A Comparison of Viral Populations Inhabiting Atlantic and Pacific Oceanic Crustal Fluids

Fluids within the basalt-hosted deep subsurface of the world's oceans represent one of the most inaccessible and understudied biospheres on Earth. Supported by over 15 years of developing technologies in concert with sampling deep subsurface crustal fluids via Circulation Obviation Retrofit Kits (CORKs) assisted by ROV Jason and HOV Alvin, we have gained an understanding of deep subseafloor viral populations for both the Pacific Ocean along the Juan de Fuca Ridge (JdFR) flank and the Atlantic Ocean at North Pond (NP). At the point of sampling, the fluids circulating through both the sites reside within relatively young crust (3.5 and 8 million years old, respectively). However, JdFR fluids are highly altered and are ca. 65 C when sampled, while fluids from NP are cooler (<20 C) and show less alteration.
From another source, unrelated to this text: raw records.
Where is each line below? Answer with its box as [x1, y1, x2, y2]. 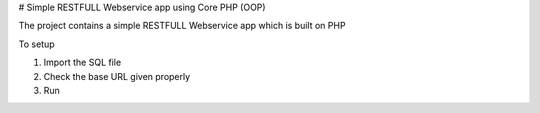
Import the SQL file [43, 56, 122, 69]
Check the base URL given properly [43, 70, 191, 82]
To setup [18, 38, 55, 50]
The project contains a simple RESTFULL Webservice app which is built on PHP [18, 20, 346, 32]

Viruses are present in both environments. Enumeration via epifluorescence microscopy revealed abundances of 10⁵ ml^-1 at JdFR and 10⁴ ml^-1 at NP. In both cases, viruses were less abundant in the crustal fluids than in overlying bottom seawater. Metagenomic analysis of microbial and viral metagenomes from JdFR revealed a high abundance of archaeal virus-like sequences. Analysis of the CRISPR and prophages of these genomes showed viruses infecting several strains of deeply branching Archaeoglobi, sequenced from JdFR. Preliminary analysis of microbial metagenomes from NP using the program VirSorter revealed both prophages and potential free-living viral sequences. Annotated viral genomes were most similar to head-tail caudo-type viruses, with less similarity to the archaeal-like viruses seen at JdFR. The cumulative data from both sites suggests that viruses contribute to the mortality of deep subsurface prokaryotes through cell lysis analogous to processes in the water column. Additionally, these viruses likely affect the standing stock of genomic diversity in oceanic basement environemnts, altering host capabilities through the processes such as encoding auxiliary metabolic genes and lysogenic conversion.